4. Firmware programming
Many firmware decisions can affect battery life. The first firmware choice the engineer should make is to optimize the MCU clock because a slowly clocked processor consumes less current than one with a fast clock. For code segments where the processor is largely idle, a slow MCU clock conserves charge. It may also be possible to configure the device display update rate, the frequency at which the MCU receives data from sensors, and the blink rates and durations for light-emitting diodes (LEDs). Additionally, programmers can adjust the frequency at which the device transmits data and the retry strategy when the radio fails to communicate with its gateway or base station.

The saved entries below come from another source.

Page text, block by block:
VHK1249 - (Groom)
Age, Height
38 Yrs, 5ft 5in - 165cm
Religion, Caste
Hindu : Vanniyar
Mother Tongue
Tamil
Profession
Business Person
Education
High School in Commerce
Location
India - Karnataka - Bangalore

Gaining Insight to Drive Better Decisions
With so many decisions to make and with ever-increasing pressure to hit tight product launch schedules, how does the engineer know where to focus product development efforts to optimize charge consumption? The key lies in understanding exactly how much charge is consumed by various components, operating states, and firmware operations. This information can be obtained using event-based power analysis (EBPA) to correlate current measurements with RF and sub-circuit events. By performing EBPA, design engineers can quickly understand how much charge each feature consumes and then use this insight to make the right design decisions.

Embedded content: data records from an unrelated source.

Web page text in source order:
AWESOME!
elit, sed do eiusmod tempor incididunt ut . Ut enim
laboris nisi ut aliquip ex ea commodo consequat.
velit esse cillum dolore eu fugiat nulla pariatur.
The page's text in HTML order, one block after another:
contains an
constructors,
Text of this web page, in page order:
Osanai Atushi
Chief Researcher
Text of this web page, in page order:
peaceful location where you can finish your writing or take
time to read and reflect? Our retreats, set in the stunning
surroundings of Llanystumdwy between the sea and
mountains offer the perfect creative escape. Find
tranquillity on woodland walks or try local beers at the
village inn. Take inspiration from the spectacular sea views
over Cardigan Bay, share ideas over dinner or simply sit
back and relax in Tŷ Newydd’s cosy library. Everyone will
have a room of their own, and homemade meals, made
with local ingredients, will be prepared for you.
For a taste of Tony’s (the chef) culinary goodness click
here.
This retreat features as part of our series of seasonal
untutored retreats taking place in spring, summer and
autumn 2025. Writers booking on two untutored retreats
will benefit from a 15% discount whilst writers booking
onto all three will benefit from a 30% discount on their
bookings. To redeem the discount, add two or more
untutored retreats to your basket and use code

As an example, the graph of four waveforms (Figure 1) shows a horizontal axis time-sliced into segments based on RF power (green line), the LED voltage (blue line), and other overall device current levels (actual measurements in yellow, smoothed measurements in brown). The horizontal axis depicts the various time slice labels: MCU, DUT Tx, and LED1.

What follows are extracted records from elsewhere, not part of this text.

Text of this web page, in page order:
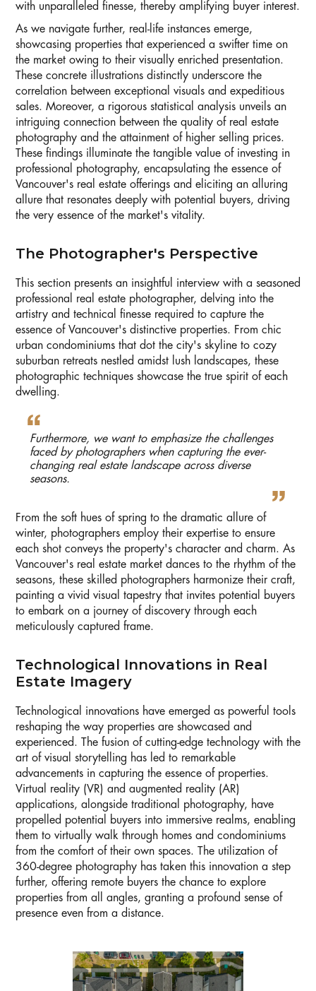
with unparalleled finesse, thereby amplifying buyer interest.
As we navigate further, real-life instances emerge,
showcasing properties that experienced a swifter time on
the market owing to their visually enriched presentation.
These concrete illustrations distinctly underscore the
correlation between exceptional visuals and expeditious
sales. Moreover, a rigorous statistical analysis unveils an
intriguing connection between the quality of real estate
photography and the attainment of higher selling prices.
These findings illuminate the tangible value of investing in
professional photography, encapsulating the essence of
Vancouver's real estate offerings and eliciting an alluring
allure that resonates deeply with potential buyers, driving
the very essence of the market's vitality.
The Photographer's Perspective
This section presents an insightful interview with a seasoned
professional real estate photographer, delving into the
artistry and technical finesse required to capture the
essence of Vancouver's distinctive properties. From chic
urban condominiums that dot the city's skyline to cozy
suburban retreats nestled amidst lush landscapes, these
photographic techniques showcase the true spirit of each
dwelling.
Furthermore, we want to emphasize the challenges
faced by photographers when capturing the ever-
changing real estate landscape across diverse
seasons.
From the soft hues of spring to the dramatic allure of
winter, photographers employ their expertise to ensure
each shot conveys the property's character and charm. As
Vancouver's real estate market dances to the rhythm of the
seasons, these skilled photographers harmonize their craft,
painting a vivid visual tapestry that invites potential buyers
to embark on a journey of discovery through each
meticulously captured frame.
Technological Innovations in Real
Estate Imagery
Technological innovations have emerged as powerful tools
reshaping the way properties are showcased and
experienced. The fusion of cutting-edge technology with the
art of visual storytelling has led to remarkable
advancements in capturing the essence of properties.
Virtual reality (VR) and augmented reality (AR)
applications, alongside traditional photography, have
propelled potential buyers into immersive realms, enabling
them to virtually walk through homes and condominiums
from the comfort of their own spaces. The utilization of
360-degree photography has taken this innovation a step
further, offering remote buyers the chance to explore
properties from all angles, granting a profound sense of
presence even from a distance.

Once the solution software has time-sliced the waveform per the RF and sub-circuit events of interest, it can show the engineer exactly how the charge consumption is associated with each of these events (Figure 2). In the regions specified above, for example, one-third of the charge is consumed during DUT Tx time-slices, while more than 60 percent of the charge is consumed during LED1 time slices. The design engineer running the software can adjust the time being analyzed to focus on just a few milliseconds of device activity, or to consider a much longer period of operation.

It is often helpful to understand how a device spends its time and charge at or above various current levels. The ideal tool for this task is the complementary cumulative distribution function (CCDF), as shown in Figure 3. This graph shows that the device spends nearly 78 percent of its time at current levels above 7.16 mA, but it spends more than 91 percent of its charge above this level. The steep drops near the right side of the graph indicate that much of the charge is consumed at rates of approximately 12.5 and 14.5 mA. Using this insight, the design engineer can identify further options for conserving charge.

The Bottom Line
The battery-powered device market is growing quickly. Demand for ever-longer run time is also on the rise. This is particularly true for consumer, IoT, and medical applications. Making the right architectural and programming decisions is critical for optimizing run time, but doing so quickly enough to hit fast time-to-market objectives remains challenging. Using event-based power analysis to correlate current waveforms with RF and sub-circuit events, is the ideal way to deal with this dilemma. It not only provides R&D engineers with fast, visual insight, but can allow them to quickly iterate their designs to optimize battery life. It’s a smart choice for any engineer looking to develop a successful battery-powered device.